这样的陌生女人本不该出现在他这样贫穷而逼仄的家里。
“这位是……”亚瑟·弗莱克下意识看了眼自己的母亲。
只是,潘妮·弗莱克并没有帮忙介绍的意思,在她的身边,陌生女人主动起身向他伸出手:“黛比·霍奇森,哥谭市家庭服务局社会福利专员。”
亚瑟下意识迎上去握手,他困惑地问道:“请问,您过来是为了什么?”
“弗莱克女士有倾向于收养下东区孤儿院的一个孩子,我是负责此事的专员。
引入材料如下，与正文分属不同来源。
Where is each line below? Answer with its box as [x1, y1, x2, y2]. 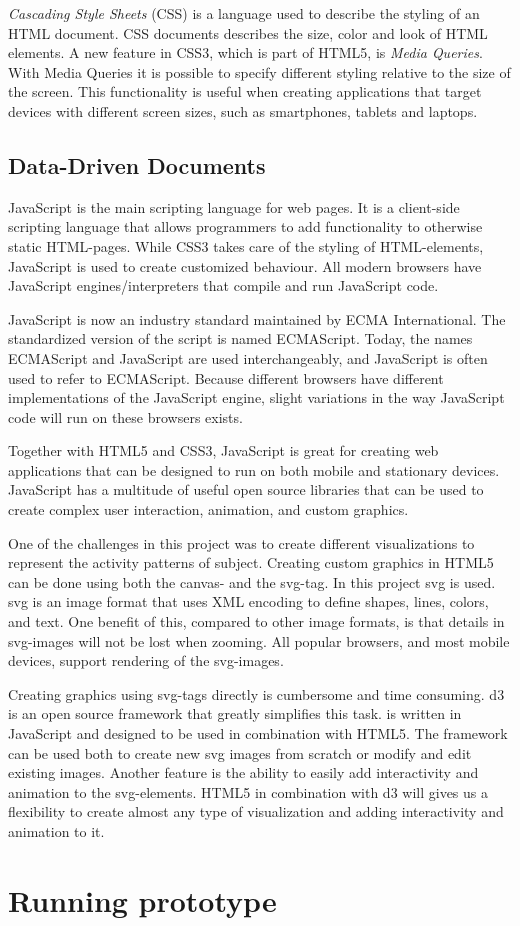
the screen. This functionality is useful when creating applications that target [8, 81, 482, 102]
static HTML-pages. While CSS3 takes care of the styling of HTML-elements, [8, 235, 484, 256]
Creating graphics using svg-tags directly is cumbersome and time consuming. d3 [8, 683, 505, 704]
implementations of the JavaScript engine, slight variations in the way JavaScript [8, 387, 505, 408]
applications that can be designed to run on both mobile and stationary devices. [8, 459, 500, 480]
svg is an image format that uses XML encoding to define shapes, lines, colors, [8, 591, 489, 612]
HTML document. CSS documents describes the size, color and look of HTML [8, 22, 488, 43]
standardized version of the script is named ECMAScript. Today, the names [8, 328, 473, 349]

”黛比清楚地陈述道,她伸手指了指放在桌上的一叠文件。
闻言,亚瑟皱起了眉,他看向自己的母亲,露出了不赞同的表情:“母亲,我们为什么忽然要收养一个孤儿?”
当着黛比的面,他没有明确地与母亲表示出自己现今财务状况上的窘迫。
“您的身体不好,我白天要去公司工作,家里没有办法再加一个孩子了……”他劝说着自己的母亲。
只是,年长的女人却对他的话语充耳不闻。她只是在亚瑟停止说话之后,才用平缓的语气开了口:“家里太安静了,多一个孩子并不算坏。”
“今年对于收养孤儿的社会福利有所上升,如果您的家庭同意收养一个孩子,便可以获得每月一千一百美元的社会补助金。”霍奇森适时地说道,“依照现今的补贴政策,这项补助可以持续到孩子十八岁成年。”
听到这句话,亚瑟隐约有些被动摇。
他为了省钱,今天依然只给母亲买了晚餐,而他自己已经很久没有吃过晚餐了。
不过,理智很快占据了上风,亚瑟·弗莱克还是想要拒绝掉这一场在他看来分外草率的收养。他还没有心理准备去养育一个孩子。
“不,我想,现在谈这样的事还是有些突然。”亚瑟尽量客套地想要拒绝这位女士。
“Happy。”
母亲对喊了他一声,于是亚瑟顿时止住了话头。他看向那苍白虚弱的女人,抿了抿干涩的嘴唇。
“我今天已经去希望孤儿院看过了,”潘妮说,“是个小女孩,她很可爱,很适合我们来收养。”
女人的坚持让亚瑟最终无法再继续否决下去,但他也难以直接同意。他一向都很听从母亲的话,可是这件事却会影响到之后整个家庭的生活。